In The Manchurian Candidate, Angela Lansbury Played The Most Evil Movie Mother Ever

If Frank Sinatra had his way, Angela Lansbury would never have given her finest film performance. For the role of Eleanor Iselin, a dead-hearted Communist agent plotting a series of assassinations that will result in the ascension of her alcoholic, McCarthyite husband to the White House, the Chairman of the Board favored Lucille Ball. In conversation with Alec Baldwin at the 2016 TCM Film Festival's screening of "The Manchurian Candidate," the actor confessed a bit of curiosity for this alternate bit of casting. "I mean, that could've been fascinating. You wouldn't have believed that she could be this devil incarnate."

For 1962 audiences, when "The Manchurian Candidate" was initially released, it would've been staggering to see the beloved First Lady of comedy play a cunning matriarch who has the barely suppressed hots for her brainwashed, trained-killer son Raymond Shaw (Lawrence Harvey). But, trust me, when the film was re-released in 1988, it was plenty jarring to behold America's favorite sleuth, Jessica Fletcher, perform the same dramatic function.

Thank god director John Frankenheimer had the foresight and chutzpah to go against his notoriously controlling star. Ball would've been stunt casting. Even if she pulled it off (and she very well could have), "The Manchurian Candidate" would've been marketed on Ball's unprecedented heel turn. Lansbury didn't have anywhere near that cultural cachet at the time. Though she'd earned two Academy Award nominations early in her career for two of her very first screen performances in "Gaslight" and "The Picture of Dorian Gray," Lansbury had quickly gone from ingenue to character actor. At the age of 37, she played 27-year-old Elvis Presley's ditzy mother in "Blue Hawaii." So no one blinked when she was cast as the 34-year-old Harvey's mom in "The Manchurian Candidate." 

In the case of Frankenheimer's film, it wasn't so much about the projection of maturity, but rather her ability to devour her male cast members whole.

Dealing from a stacked deck

As written in Richard Condon's hilariously overheated novel, Eleanor Iselin is Lady Macbeth armed with Gertrude's incestuous sex drive. This ain't hamartia — it's strength. And it's only an eleventh-hour, deus-ex-machina moment of clarity that compels Shaw to murder his mother and step-father. As presented by screenwriter George Axelrod, Eleanor's sexual affection for Shaw is acknowledged but never consummated. It works better this way. You sense that Eleanor has literally overplayed her hand (Shaw's murderous instincts are activated by the Queen of Diamonds), but you doubt the young man's resolve — and this doubt is wholly predicated on Lansbury's performance.

Lansbury's Eleanor is a gloriously evil reptile. She holds in her hands not just the fate of her cuckolded husband and addled son, but the global balance of power.
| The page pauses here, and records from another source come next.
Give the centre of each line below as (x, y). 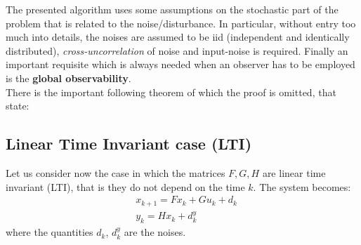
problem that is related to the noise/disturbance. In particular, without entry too (181, 23)
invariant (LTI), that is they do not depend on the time (125, 186)
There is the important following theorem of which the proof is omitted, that (171, 92)
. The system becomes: (302, 186)
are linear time (294, 172)
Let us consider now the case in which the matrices (116, 172)
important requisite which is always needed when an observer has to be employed (180, 64)
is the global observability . (68, 78)
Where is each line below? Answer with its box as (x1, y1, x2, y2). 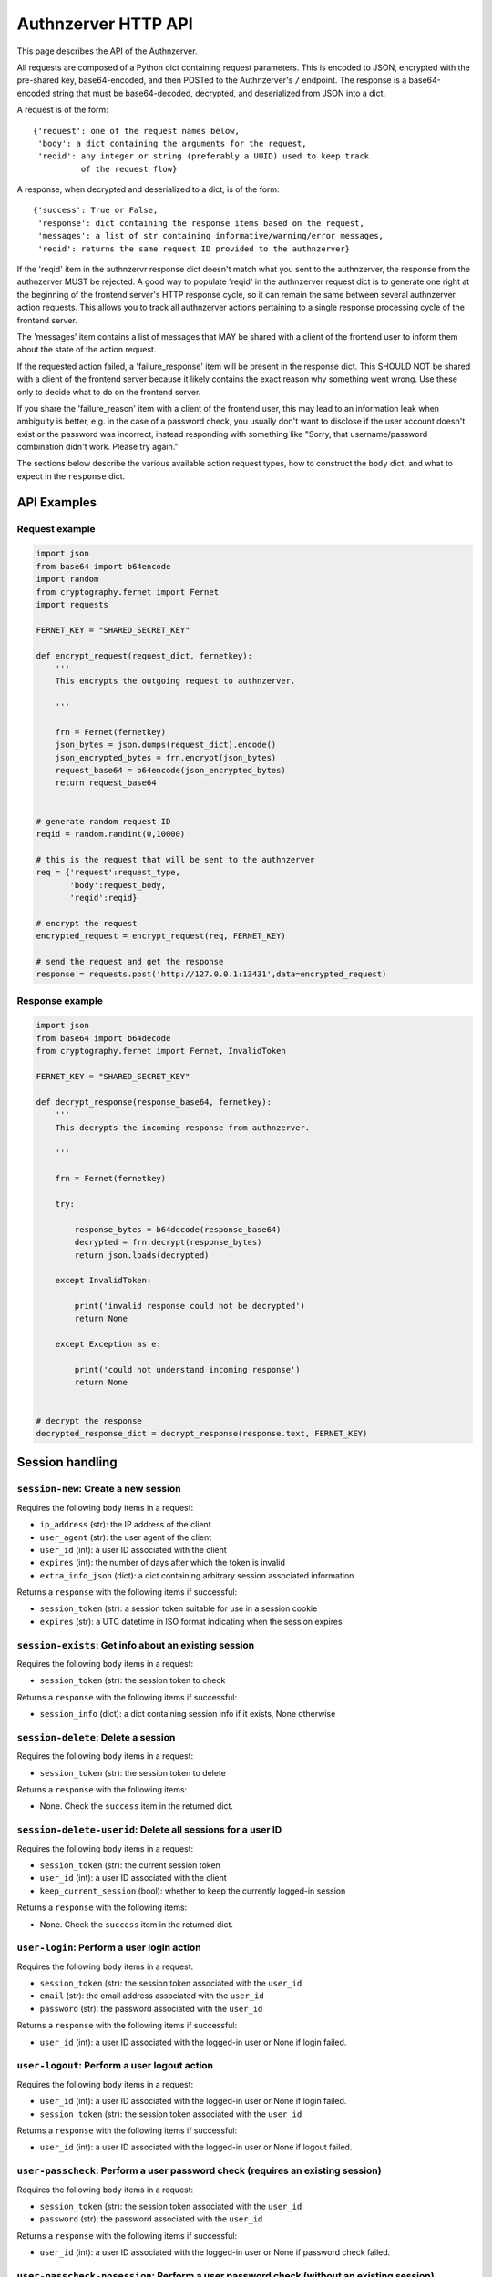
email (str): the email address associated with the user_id (39, 1990, 264, 2001)
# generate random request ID (36, 816, 171, 826)
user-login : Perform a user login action (16, 1941, 201, 1954)
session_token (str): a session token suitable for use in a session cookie (39, 1603, 318, 1614)
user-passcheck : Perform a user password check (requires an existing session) (16, 2164, 382, 2177)
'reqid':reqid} (69, 893, 138, 903)
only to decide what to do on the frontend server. (16, 386, 201, 397)
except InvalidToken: (55, 1275, 152, 1286)
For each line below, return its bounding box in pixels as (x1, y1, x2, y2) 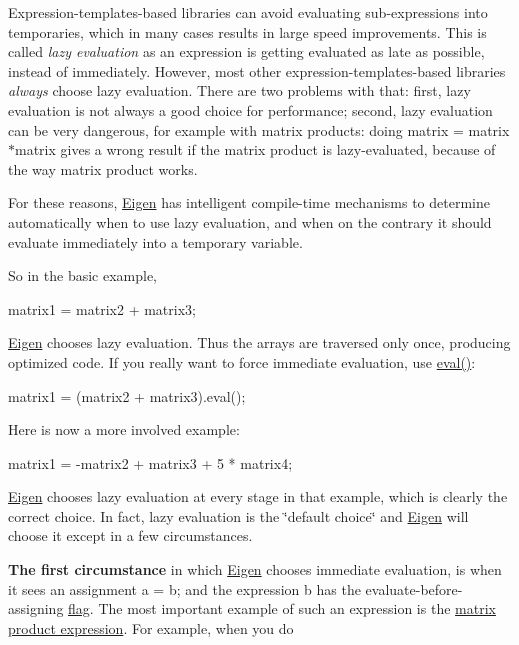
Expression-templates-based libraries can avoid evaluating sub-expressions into (8, 2, 488, 22)
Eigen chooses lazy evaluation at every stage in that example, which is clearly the (8, 486, 508, 507)
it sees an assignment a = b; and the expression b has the (8, 578, 361, 599)
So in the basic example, (8, 265, 158, 286)
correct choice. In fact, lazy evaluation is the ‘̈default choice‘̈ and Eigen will (8, 505, 469, 526)
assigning (8, 598, 64, 619)
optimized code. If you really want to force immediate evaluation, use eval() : (8, 351, 476, 372)
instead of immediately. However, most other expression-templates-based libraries (8, 60, 506, 81)
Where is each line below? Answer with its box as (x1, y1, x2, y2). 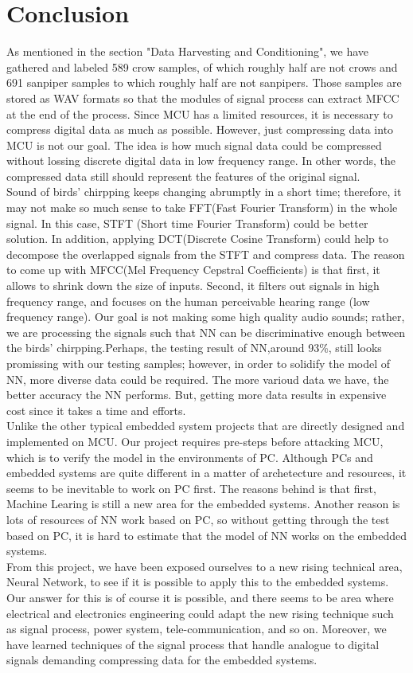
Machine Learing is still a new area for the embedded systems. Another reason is (6, 495, 400, 512)
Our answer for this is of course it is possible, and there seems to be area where (6, 589, 394, 605)
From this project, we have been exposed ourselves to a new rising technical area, (6, 558, 403, 574)
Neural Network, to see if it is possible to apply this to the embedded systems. (6, 573, 389, 590)
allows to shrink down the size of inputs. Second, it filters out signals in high (6, 277, 380, 294)
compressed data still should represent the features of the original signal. (6, 167, 360, 184)
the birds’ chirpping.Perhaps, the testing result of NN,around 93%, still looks (6, 339, 382, 356)
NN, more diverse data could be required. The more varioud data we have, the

She has successfully, through years of coordination with the Soviets, orchestrated a palace coup. Once her drunken blowhard of a spouse assumes power, she'll call the shots and destroy her enemies. For her, the United States is not enough, and this is the kicker — she did not know Shaw had been brainwashed. 

It is, as Roger Ebert noted in his Great Movies essay, a reckless, seemingly illogical move on Russia's part. But of course these Kremlin baddies underestimated Eleanor.

The greatest villain monologue in film history

This culminates in a monologue for the ages, where Eleanor lays out in fiendishly exact detail, right down to the precise line in the presidential nominee's speech, when Raymond is to fire a bullet into the candidate's skull. You can watch it on YouTube, but if you've never seen "The Manchurian Candidate," I implore you to stream the film posthaste. It's a brilliantly crafted film on every level, but we exalt it because, for a few blessed minutes, Lansbury rises to the nefarious occasion in a manner no screen villain has done before or since. 

The calm conviction of her delivery, her unwavering belief that the overthrow of the U.S. government is a fait accompli, hits harder now than it ever has. "I know you will never entirely comprehend this, Raymond, but you must believe I did not know it would be you. I served them. I fought for them. I'm on the point of winning for them the greatest foothold they would ever have in this country."

Raymond stirs to righteousness at the very last second, and it's the least believable part of the film in 2022. A huge swath of Americans are now in the thrall of wannabe authoritarians far less convincing or articulate than Lansbury's Eleanor. She leaves you nostalgic for a better class of mutineer and a less gullible populace. She flattered us.